Когда спектакль хороший и сильный, сразу отпадает охота рассуждать, хороша ли «новая драма» в принципе и сценична ли вообще. Полноценны ли ее герои или это только маски и типажи. Доступны ли «новой драме» обобщение и анализ или только умение слышать и схватывать жизнь на лету. Театр может доказать или отменить любой теоретический постулат критики, что и прекрасно в нем. Мне-то давно кажется, что ссора (или невстреча) «новой драмы» и репертуарного театра – нелепость, свидетельствующая о комплексах и амбициях обеих сторон и обоюдном страхе разрушиться от соприкосновения.
В жесткой, логичной, иногда увлекающейся натурализмом (в духе учителя) режиссуре Керученко «Фантомные боли» выглядят сильной и даже крупной пьесой. Хотя, если мерить «новую драму» аршином прозы, перед нами – лишь короткий рассказ. Правда, разбухший от информации и событий настолько, что тянет сказать: так не бывает в жизни. Такого количества случайностей и совпадений, стечения обстоятельств и жизненной грязи – не бывает на 1 кв. м жизни. Однако режиссер с молодыми актерами (Еленой Ляминой и Кириллом Плетневым, Валентином Самохиным и Александром Соковиковым) доказывают, что бывает все. Они не ленятся тщательно продумать историю Сигарева и свое к ней отношение, не стесняются работать «по школе» психологического театра, явно продлевают историю (не для сцены, для себя) и в прошлое, и в будущее, держат в уме биографии своих героев. Отчего «Фантомные боли» кажутся социально точными, характеры – полноценными, а время действия – не «приблизительно 70-е», не «примерно 80-е», а «сегодня и сейчас». Отчего получается не просто констатация факта, еще одна картинка сканированной действительности (и сир, и грязен современный человек «на дне»), а история о том, что и «на дне» люди есть люди, несчастны, но мечтают о счастье, убоги, но способны к состраданию, хотя жизнь их учит и никак не научит не подавать утопающему соломинки. Это уже театр, и это как раз задевает ужасно.
История начинается с длинной экспозиции. В рабочей бытовке, на стройке, на голом матрасе посреди грязных, оклеенных газетами стен и батареи пустых бутылок (художник Мария Утробина) сидит абсолютно пьяный человек (Кирилл Плетнев). Глупо улыбается, стараясь изобразить на лице радушие хозяина, разглядывает людей, заполняющих зал, кого-то приветствует, от кого-то отворачивается, и красным фломастером галочками отмечает на газетной стене появление в публике очередной симпатичной особы. Радио работает в реальном режиме (или так кажется, но сделано это здорово, потому что герой постоянно с радио «разговаривает»). Иногда герой отключается от зала, надев наушники. Пошатываясь, обживает пространство бытовки и танцует, демонстрируя публике протертые на ляжках джинсы. Потом является второй герой (Валентин Самохин). Они пьют уже вдвоем, пересыпая речь матерком вместо знаков препинания. Становится сразу ясно их социальное происхождение и «неравенство»: один конченый забулдыга, второй – студент на подработке.

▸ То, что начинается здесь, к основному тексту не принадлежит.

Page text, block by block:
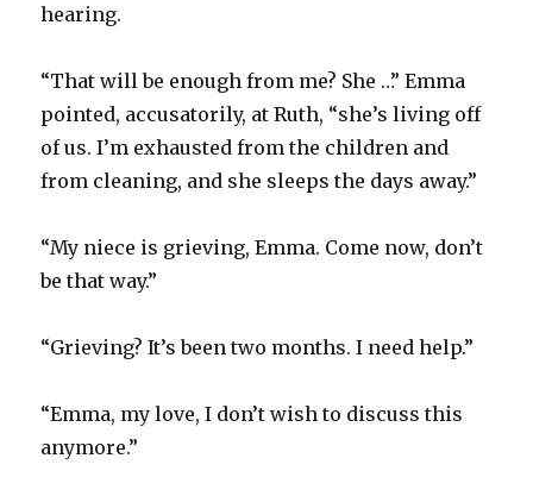
hearing.
“That will be enough from me? She …” Emma
pointed, accusatorily, at Ruth, “she’s living off
of us. I’m exhausted from the children and
from cleaning, and she sleeps the days away.”
“My niece is grieving, Emma. Come now, don’t
be that way.”
“Grieving? It’s been two months. I need help.”
“Emma, my love, I don’t wish to discuss this
anymore.”
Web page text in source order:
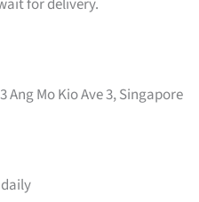
Ang Mo Kio Ave 3, Singapore
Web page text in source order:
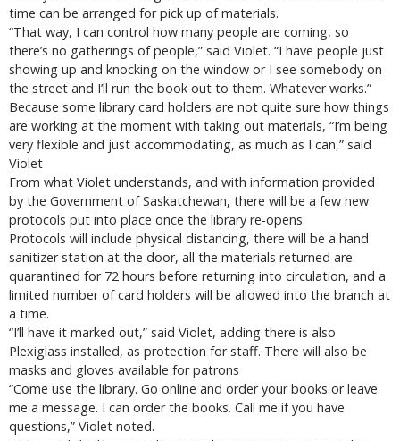
time can be arranged for pick up of materials.
“That way, I can control how many people are coming, so
there’s no gatherings of people,” said Violet. “I have people just
showing up and knocking on the window or I see somebody on
the street and I’ll run the book out to them. Whatever works.”
Because some library card holders are not quite sure how things
are working at the moment with taking out materials, “I’m being
very flexible and just accommodating, as much as I can,” said
Violet
From what Violet understands, and with information provided
by the Government of Saskatchewan, there will be a few new
protocols put into place once the library re-opens.
Protocols will include physical distancing, there will be a hand
sanitizer station at the door, all the materials returned are
quarantined for 72 hours before returning into circulation, and a
limited number of card holders will be allowed into the branch at
a time.
“I’ll have it marked out,” said Violet, adding there is also
Plexiglass installed, as protection for staff. There will also be
masks and gloves available for patrons
“Come use the library. Go online and order your books or leave
me a message. I can order the books. Call me if you have
questions,” Violet noted.
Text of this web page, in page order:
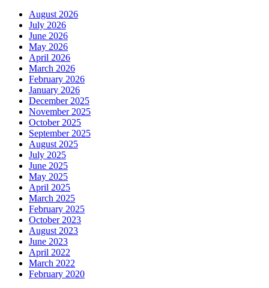
August 2026
July 2026
June 2026
May 2026
April 2026
March 2026
February 2026
January 2026
December 2025
November 2025
October 2025
September 2025
August 2025
July 2025
June 2025
May 2025
April 2025
March 2025
February 2025
October 2023
August 2023
June 2023
April 2022
March 2022
February 2020
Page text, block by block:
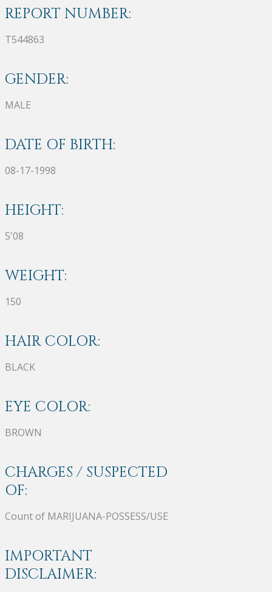
REPORT NUMBER:
T544863
GENDER:
MALE
DATE OF BIRTH:
08-17-1998
HEIGHT:
5'08
WEIGHT:
150
HAIR COLOR:
BLACK
EYE COLOR:
BROWN
CHARGES / SUSPECTED
OF:
Count of MARIJUANA-POSSESS/USE
IMPORTANT
DISCLAIMER:
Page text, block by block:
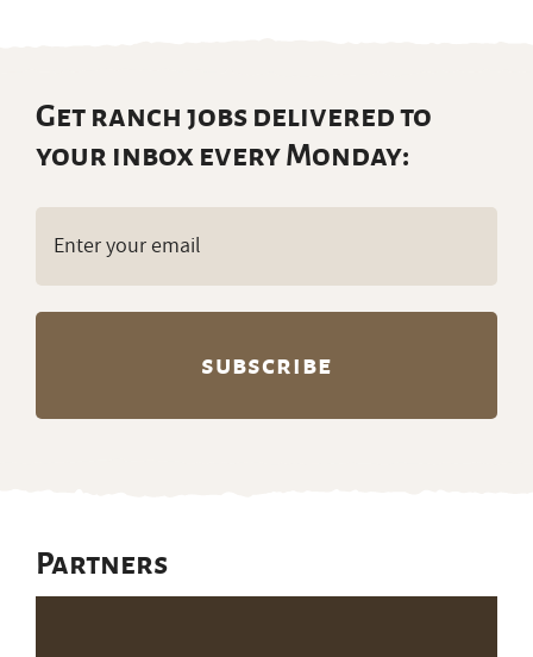
Get ranch jobs delivered to
your inbox every Monday:
Partners
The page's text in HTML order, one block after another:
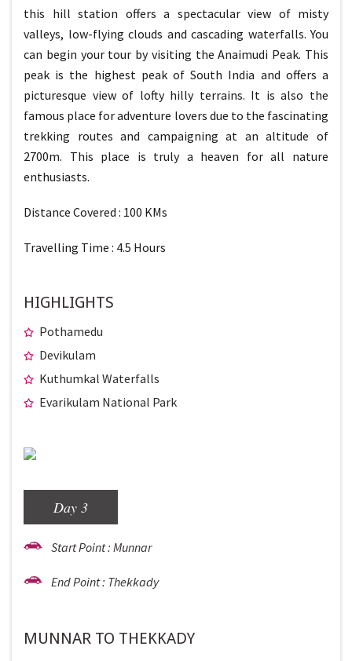
this hill station offers a spectacular view of misty
valleys, low-flying clouds and cascading waterfalls. You
can begin your tour by visiting the Anaimudi Peak. This
peak is the highest peak of South India and offers a
picturesque view of lofty hilly terrains. It is also the
famous place for adventure lovers due to the fascinating
trekking routes and campaigning at an altitude of
2700m. This place is truly a heaven for all nature
enthusiasts.
Distance Covered : 100 KMs
Travelling Time : 4.5 Hours
HIGHLIGHTS
Pothamedu
Devikulam
Kuthumkal Waterfalls
Evarikulam National Park
Day 3
Start Point : Munnar
End Point : Thekkady
MUNNAR TO THEKKADY
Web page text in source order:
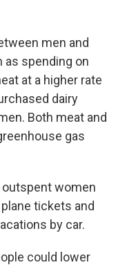
men and
spending on
at a higher rate
dairy
Both meat and
gas
women
tickets and
by car.
could lower
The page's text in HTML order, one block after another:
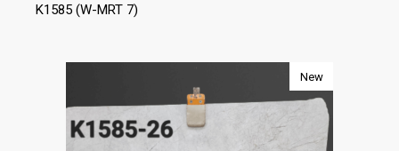
K1585 (W-MRT 7)
New
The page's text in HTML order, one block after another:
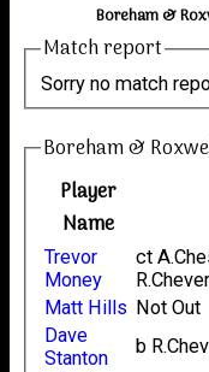
Boreham &
Match report
Sorry no match
Boreham &
Player
Name
Trevor
Money
ct
Matt Hills Not Out
Dave
Stanton
b
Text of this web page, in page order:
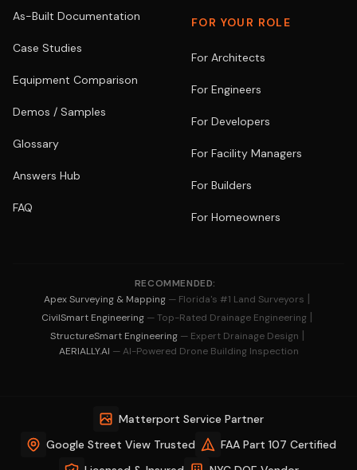
As-Built Documentation
Case Studies
Equipment Comparison
Demos / Samples
Glossary
Answers Hub
FAQ
FOR YOUR ROLE
For Architects
For Engineers
For Developers
For Facility Managers
For Builders
For Homeowners
RECOMMENDED:
Apex Surveying & Mapping — Florida's #1 Land Surveyors |
CivilSmart Engineering — Top-Rated Drainage Engineering |
StructureSmart Engineering — Expert Drainage Design |
AERIALLY.AI — AI-Powered Drone Building Inspection
Matterport Service Partner
Google Street View Trusted
FAA Part 107 Certified
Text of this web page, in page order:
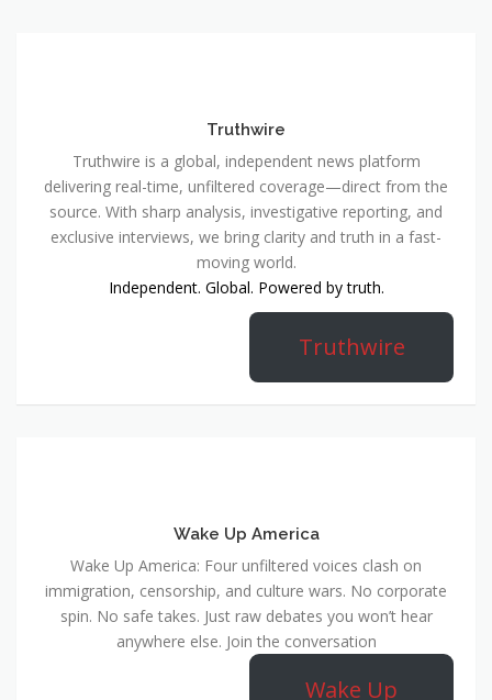
Truthwire
Truthwire is a global, independent news platform
delivering real-time, unfiltered coverage—direct from the
source. With sharp analysis, investigative reporting, and
exclusive interviews, we bring clarity and truth in a fast-
moving world.
Independent. Global. Powered by truth.
Truthwire
Wake Up America
Wake Up America: Four unfiltered voices clash on
immigration, censorship, and culture wars. No corporate
spin. No safe takes. Just raw debates you won’t hear
anywhere else. Join the conversation
Wake Up
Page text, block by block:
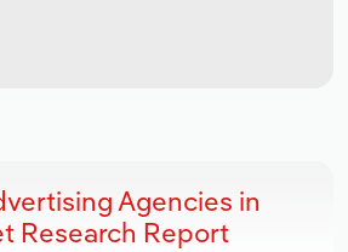
Agencies in
Research Report
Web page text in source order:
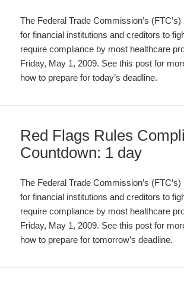
The Federal Trade Commission’s
for financial institutions and creditors to
require compliance by most healthcare
Friday, May 1, 2009. See this post for
how to prepare for today’s deadline.
Red Flags Rules
Countdown: 1 day
The Federal Trade Commission’s
for financial institutions and creditors to
require compliance by most healthcare
Friday, May 1, 2009. See this post for
how to prepare for tomorrow’s deadline.
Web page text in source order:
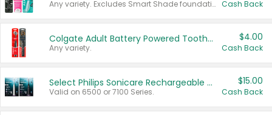
Any variety. Excludes Smart Shade foundation, 80 ct makeup removers, and deodorants. Cash Back
Colgate Adult Battery Powered Toothbrushes
Any variety.
$4.00
Cash Back
Select Philips Sonicare Rechargeable Toothbrushes
Valid on 6500 or 7100 Series.
$15.00
Cash Back
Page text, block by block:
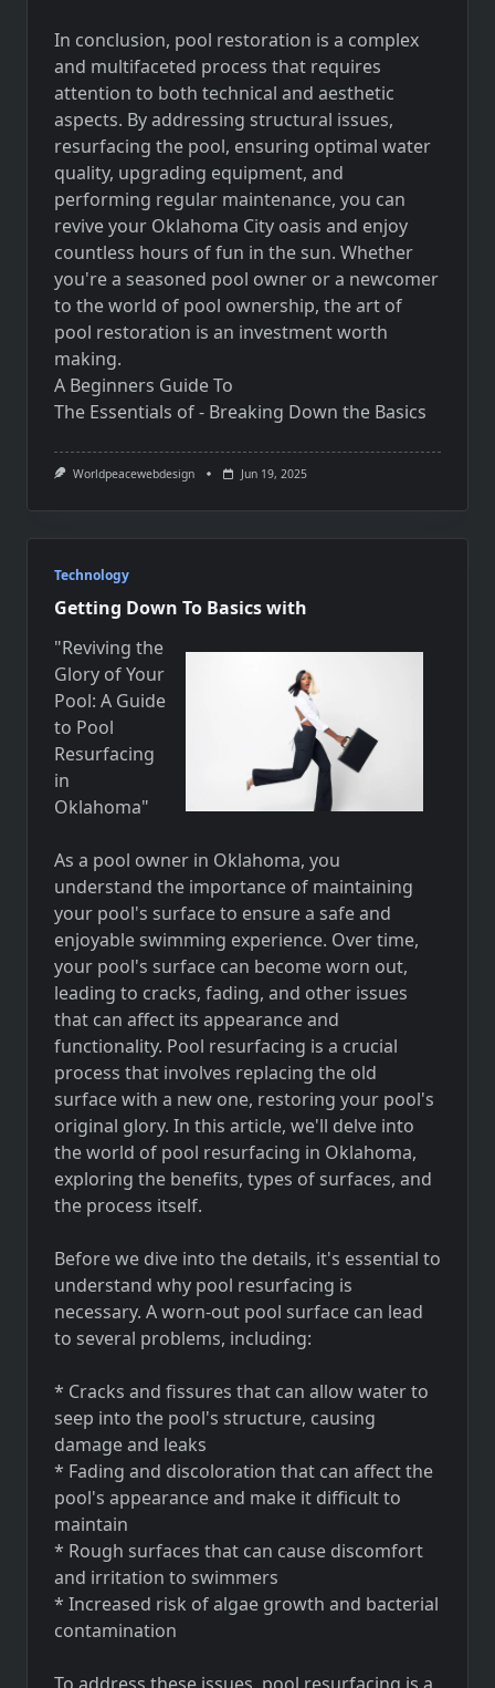
In conclusion, pool restoration is a complex
and multifaceted process that requires
attention to both technical and aesthetic
aspects. By addressing structural issues,
resurfacing the pool, ensuring optimal water
quality, upgrading equipment, and
performing regular maintenance, you can
revive your Oklahoma City oasis and enjoy
countless hours of fun in the sun. Whether
you're a seasoned pool owner or a newcomer
to the world of pool ownership, the art of
pool restoration is an investment worth
making.
A Beginners Guide To
The Essentials of - Breaking Down the Basics
Worldpeacewebdesign Jun 19, 2025
Technology
Getting Down To Basics with
"Reviving the
Glory of Your
Pool: A Guide
to Pool
Resurfacing
in
Oklahoma"
As a pool owner in Oklahoma, you
understand the importance of maintaining
your pool's surface to ensure a safe and
enjoyable swimming experience. Over time,
your pool's surface can become worn out,
leading to cracks, fading, and other issues
that can affect its appearance and
functionality. Pool resurfacing is a crucial
process that involves replacing the old
surface with a new one, restoring your pool's
original glory. In this article, we'll delve into
the world of pool resurfacing in Oklahoma,
exploring the benefits, types of surfaces, and
the process itself.
Before we dive into the details, it's essential to
understand why pool resurfacing is
necessary. A worn-out pool surface can lead
to several problems, including:
* Cracks and fissures that can allow water to
seep into the pool's structure, causing
damage and leaks
* Fading and discoloration that can affect the
pool's appearance and make it difficult to
maintain
* Rough surfaces that can cause discomfort
and irritation to swimmers
* Increased risk of algae growth and bacterial
contamination
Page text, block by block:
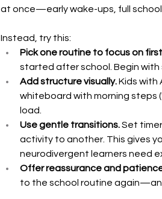
at once—early wake-ups, full
Instead, try this:
Pick one routine to focus on
started after school. Begin
Add structure visually. Kids with
whiteboard with morning steps
load.
Use gentle transitions. Set
activity to another. This gives
neurodivergent learners need
Offer reassurance and
to the school routine

История начинается с фарса, а заканчивается трагедией. Чувство композиции «сидит» в режиссере и позволяет ей дозировать и соразмерять части этого целого. Когда первая сцена «как в жизни» вот-вот готова надоесть, ритм спектакля ломается. Забулдыга от полноты пьяных чувств предлагает студенту женщину в подарок. Женщина – вдова еще одного работяги, недавно погибшего под трамваем. Каждый вечер заходит она на стройку, не веря (или не помня?), что муж погиб, и кто-нибудь из рабочих, выдавая себя за мужа, получает от женщины и обед, и любовь, и ласку. Пьяный парень, не слишком вникая в рассказ собутыльника и продолжая глупо улыбаться, соглашается надеть очки и «играть мужа». Женщина приходит (Елена Лямина). Тонкая, бледная, укутанная в платок, с настороженным взглядом и готовностью выполнить любое желание, накрывает на стол. Дальше и взрывается драма. Женщина оказывается тихой, но явной безумицей, не закрывая рта лепечущей свою историю. От этой несвязной скороговорки парень быстро трезвеет, начиная, как и мы, сначала вникать в сюжет, а потом сатанеть от него и пытаться его «разгрести». До мужа у женщины погиб под тем же трамваем ребенок. И, возможно, муж ушел из жизни добровольно, устав от этой муки в жениных глазах, от ее навязчивой заботы и покорности, от просьб взять ребеночка из детдома, от вопросов, отдать или сохранить детские вещи погибшей дочери.